(TASK PROMPT)
Please output the following records exactly. Leave every image out.

(GIVEN ENTRIES)

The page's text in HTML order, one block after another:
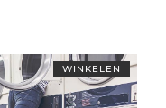
WINKELEN
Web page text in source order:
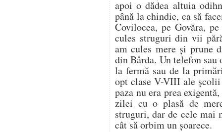
apoi o dădea altuia
până la chindie, ca să
Covilocea, pe Govăra,
cules struguri din vii
am cules mere și prune
din Bârda. Un telefon sau
la fermă sau de la
opt clase V-VIII ale școlii
paza nu era prea
zilei cu o plasă de
struguri, dar de cele mai
cât să orbim un șoarece.
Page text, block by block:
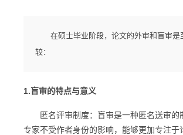
在硕士毕业阶段，论文的外审和盲审
较：
1.盲审的特点与意义
匿名评审制度：盲审是一种匿名送审的
专家不受作者身份的影响，能够更加专注于
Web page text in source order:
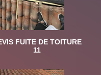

(ANSWER TO THE EXERCISE)
The page's text in HTML order, one block after another:
WINKELEN
Web page text in source order:
apoi o dădea altuia
până la chindie, ca să
Covilocea, pe Govăra,
cules struguri din vii
am cules mere și prune
din Bârda. Un telefon sau
la fermă sau de la
opt clase V-VIII ale școlii
paza nu era prea
zilei cu o plasă de
struguri, dar de cele mai
cât să orbim un șoarece.
Page text, block by block:
在硕士毕业阶段，论文的外审和盲审
较：
1.盲审的特点与意义
匿名评审制度：盲审是一种匿名送审的
专家不受作者身份的影响，能够更加专注于
Web page text in source order:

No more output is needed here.